From the highs of graduating college and getting a "real" job to the lows of really big breakups and repaying student loans, life as a twentysomething can be a bit of a rollercoaster.
It’s only fitting, then, that some brave souls choose to up the ante, launching businesses of their own while they’re in their twenties. It’s the decade when we're expected to be the most carefree and independent — not to mention creative and willing to spend long hours on the hustle it takes to build a successful startup.
Here’s a look at 17 tech leaders who entered the game early by starting impressive Colorado tech companies while still in their twenties.
Yoav Lurie and Justin Segall
Lurie and Segall were good friends at Duke University, years before they founded Simple Energy in 2010. The company uses gamifacation to help consumers save energy — and save money on their energy bills. They were part of Techstars Boulder’s 2011 cohort and were named to Inc.’s 30 under 30 list in 2012.
Kronman is the CEO and co-founder of Flytedesk, an automated ad buying platform designed to target young adults on college campuses. He started the company shortly after graduating from Colorado College in 2012 and led the team through Techstars Boulder’s 2015 class. The company raised $1.5 million in April and counts brands like Trojan and L.L. Bean among their client base.
Thurmes co-founded Artifact Uprising with her sister to find a way to get photos off our phones and into our lives. The company lets consumers print their digital photos on everything from calendars to wall art. The company was acquired by VSCO in early 2015.
Isaac Dietrich and Stewart Fortier
Dietrich and Fortier founded MassRoots, a social network dedicated to cannabis enthusiasts, in 2013. The platform has nearly a million users and a massive social media following. MassRoots became one of the first cannabis-centered tech companies to go public, trading under the ticker MSRT.
Ahlering co-founded mimi in 2015 to help families find local assisted living care homes for their parents, grandparents or other family members in as little as 24 hours. The company is currently participating in the Boomtown accelerator’s summer 2016 health session, which will demo on August 12th.
Josh Reeves, Edward Kim and Tomer London
Though based in San Francisco, Gusto has a sizeable presence in Denver and plans to grow even more. The payroll, benefits and HR company was founded in 2011 and has raised $161.1 million to date, including a $75 million Series B at the end of last year. Prior to founding Gusto, all three co-founders had co-founded other businesses, along with earning degrees from Stanford.
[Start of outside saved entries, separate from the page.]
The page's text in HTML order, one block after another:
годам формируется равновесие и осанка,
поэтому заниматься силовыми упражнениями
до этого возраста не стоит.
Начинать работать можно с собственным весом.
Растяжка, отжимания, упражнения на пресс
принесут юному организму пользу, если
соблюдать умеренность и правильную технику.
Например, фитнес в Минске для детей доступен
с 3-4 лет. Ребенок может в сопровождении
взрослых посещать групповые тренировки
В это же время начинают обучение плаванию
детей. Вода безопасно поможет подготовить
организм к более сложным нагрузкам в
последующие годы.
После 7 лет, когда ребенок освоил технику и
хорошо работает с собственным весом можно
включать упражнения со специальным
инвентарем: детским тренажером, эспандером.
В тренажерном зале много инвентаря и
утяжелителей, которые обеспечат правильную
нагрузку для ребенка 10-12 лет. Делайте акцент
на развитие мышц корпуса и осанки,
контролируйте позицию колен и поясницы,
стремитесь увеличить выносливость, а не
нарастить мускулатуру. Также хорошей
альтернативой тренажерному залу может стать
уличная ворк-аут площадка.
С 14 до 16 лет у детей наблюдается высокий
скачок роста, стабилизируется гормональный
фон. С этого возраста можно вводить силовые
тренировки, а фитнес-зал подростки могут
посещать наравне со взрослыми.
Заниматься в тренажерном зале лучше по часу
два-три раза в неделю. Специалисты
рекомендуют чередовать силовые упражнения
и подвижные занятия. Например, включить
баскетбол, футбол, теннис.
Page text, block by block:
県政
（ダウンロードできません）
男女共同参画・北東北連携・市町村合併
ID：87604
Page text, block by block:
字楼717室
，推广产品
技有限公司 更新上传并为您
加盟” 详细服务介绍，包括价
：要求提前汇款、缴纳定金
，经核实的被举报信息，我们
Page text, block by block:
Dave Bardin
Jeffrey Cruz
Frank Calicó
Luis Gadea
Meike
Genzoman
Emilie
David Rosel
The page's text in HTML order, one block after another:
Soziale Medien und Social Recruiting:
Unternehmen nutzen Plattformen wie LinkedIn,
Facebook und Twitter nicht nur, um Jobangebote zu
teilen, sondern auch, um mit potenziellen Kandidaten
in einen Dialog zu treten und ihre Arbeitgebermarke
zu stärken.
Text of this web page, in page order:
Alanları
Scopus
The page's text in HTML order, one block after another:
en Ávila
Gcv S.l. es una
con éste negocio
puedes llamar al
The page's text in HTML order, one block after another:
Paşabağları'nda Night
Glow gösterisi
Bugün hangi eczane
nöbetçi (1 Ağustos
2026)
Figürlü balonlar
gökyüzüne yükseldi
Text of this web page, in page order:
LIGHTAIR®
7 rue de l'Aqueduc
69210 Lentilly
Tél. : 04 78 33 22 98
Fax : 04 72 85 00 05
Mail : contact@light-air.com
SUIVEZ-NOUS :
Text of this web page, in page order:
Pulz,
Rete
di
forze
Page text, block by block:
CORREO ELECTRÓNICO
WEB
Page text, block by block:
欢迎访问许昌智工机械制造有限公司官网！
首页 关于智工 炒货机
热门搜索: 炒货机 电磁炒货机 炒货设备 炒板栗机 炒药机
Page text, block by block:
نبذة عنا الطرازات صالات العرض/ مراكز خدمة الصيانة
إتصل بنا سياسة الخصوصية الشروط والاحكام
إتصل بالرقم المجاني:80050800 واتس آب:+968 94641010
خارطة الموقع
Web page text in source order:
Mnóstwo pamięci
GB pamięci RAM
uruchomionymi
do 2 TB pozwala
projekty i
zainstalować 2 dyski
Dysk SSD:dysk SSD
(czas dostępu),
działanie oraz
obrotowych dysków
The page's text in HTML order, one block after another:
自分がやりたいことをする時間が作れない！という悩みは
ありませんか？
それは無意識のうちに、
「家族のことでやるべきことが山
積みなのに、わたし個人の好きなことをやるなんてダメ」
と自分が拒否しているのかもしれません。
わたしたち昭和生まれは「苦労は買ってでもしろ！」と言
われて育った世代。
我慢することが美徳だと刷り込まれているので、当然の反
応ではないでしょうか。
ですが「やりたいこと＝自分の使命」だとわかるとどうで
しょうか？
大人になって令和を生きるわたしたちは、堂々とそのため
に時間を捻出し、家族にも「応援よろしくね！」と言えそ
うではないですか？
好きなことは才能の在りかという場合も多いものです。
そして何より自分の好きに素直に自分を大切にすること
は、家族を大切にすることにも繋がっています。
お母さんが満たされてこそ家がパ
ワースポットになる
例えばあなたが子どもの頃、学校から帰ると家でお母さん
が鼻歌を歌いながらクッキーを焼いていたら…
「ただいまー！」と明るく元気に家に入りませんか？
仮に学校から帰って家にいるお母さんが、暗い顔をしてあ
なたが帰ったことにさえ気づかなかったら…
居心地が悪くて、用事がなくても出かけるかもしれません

Devon Tivona and Lianne Haug
Tivona and Haug co-founded Pana while they were computer science students at the University of Colorado at Boulder. Prior iterations of the company earned the team a top spot at CU’s New Venture Challenge and led them to join Techstars Boulder’s 2014 cohort. Now, the travel concierge app combines AI and real people to provide customers stellar support in planning, booking and rescheduling their trips.
Ros was inspired to start Revolar after her sister was sexually assaulted. The wearable-tech device allows people to call for help whenever they may need it, sending an emergency alert with the wearer’s location to a group of contacts they’ve identified. Revolar had a wildly successful Kickstarter campaign and has raised $3 million to date, with retail units recently popping onto shelves at Brookstone stores. The company participated in Techstars Boulder’s 2015 cohort and is now participating in the accelerator’s retail program in partnership with Target.
Kyle Granowski and Matthew Shifrin
Granowski and Shifrin co-founded Utivity in 2014 to help connect professionals of all backgrounds directly to consumers. Whether you want to learn to play guitar or you need a whitewater rafting guide, Utivity’s the place to go. The company raised a $1.5 million seed round in 2015.
Joey Alfano and Matt Talbot
Along with Sam Holloway, Alfano and Talbott co-founded GoSpotCheck in 2010. Their web and mobile apps help sales reps who work in the field conduct surveys, gather data and provide accurate reports about store inventory, sales and more. The company went through Techstars Boulder’s 2011 cohort and has raised nearly $8 million to date.